Records from a data collection:
┄┄┄┄┄┄┄┄┄┄┄┄┄┄┄┄┄┄┄┄
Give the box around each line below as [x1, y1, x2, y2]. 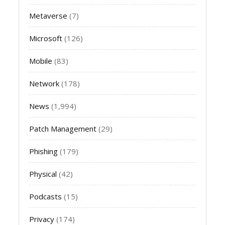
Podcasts [29, 191, 62, 201]
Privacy [29, 213, 55, 224]
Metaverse [29, 10, 68, 21]
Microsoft [29, 33, 63, 43]
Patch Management [29, 123, 97, 134]
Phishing [29, 146, 58, 156]
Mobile [29, 55, 53, 66]
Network [29, 78, 60, 88]
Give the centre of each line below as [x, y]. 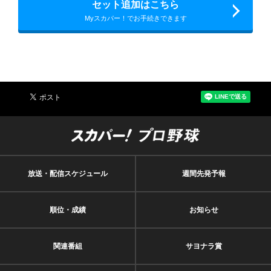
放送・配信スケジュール [67, 173]
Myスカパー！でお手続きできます [135, 18]
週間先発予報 [204, 173]
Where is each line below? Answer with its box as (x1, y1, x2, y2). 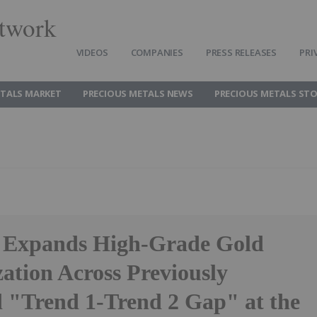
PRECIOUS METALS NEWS (82, 87, 193, 100)
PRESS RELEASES (205, 46, 277, 59)
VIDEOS (76, 46, 108, 59)
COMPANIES (130, 46, 183, 59)
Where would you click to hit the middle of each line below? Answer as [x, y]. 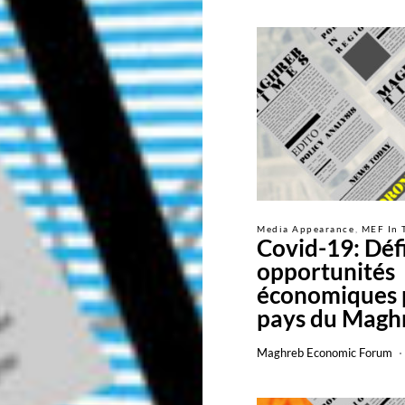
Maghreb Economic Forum [325, 353]
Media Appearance [306, 229]
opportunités [326, 271]
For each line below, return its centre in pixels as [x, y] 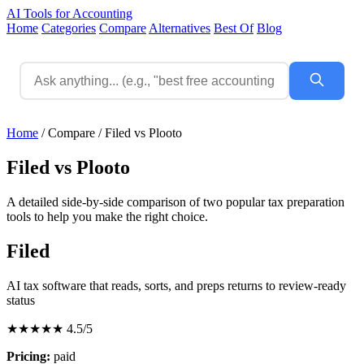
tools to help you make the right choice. [107, 216]
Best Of [234, 28]
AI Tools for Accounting [69, 13]
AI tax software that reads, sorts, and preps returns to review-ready [176, 285]
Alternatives [180, 28]
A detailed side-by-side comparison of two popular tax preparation [175, 201]
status [21, 300]
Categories [69, 28]
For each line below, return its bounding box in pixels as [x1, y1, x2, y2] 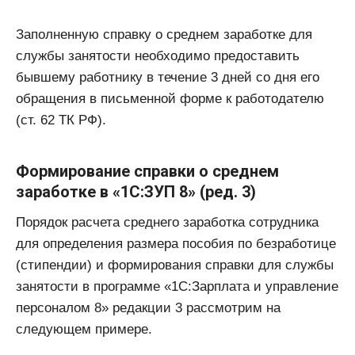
┄┄┄┄┄┄┄┄┄┄┄┄┄┄┄┄┄┄┄┄
Task requirements →
Word for word and without pictures, please write out only the lines from the start of the entries through the line containing "Network [29, 78, 60, 88]", both included.

Task answer →
Give the box around each line below as [x1, y1, x2, y2]. 
Podcasts [29, 191, 62, 201]
Privacy [29, 213, 55, 224]
Metaverse [29, 10, 68, 21]
Microsoft [29, 33, 63, 43]
Patch Management [29, 123, 97, 134]
Phishing [29, 146, 58, 156]
Mobile [29, 55, 53, 66]
Network [29, 78, 60, 88]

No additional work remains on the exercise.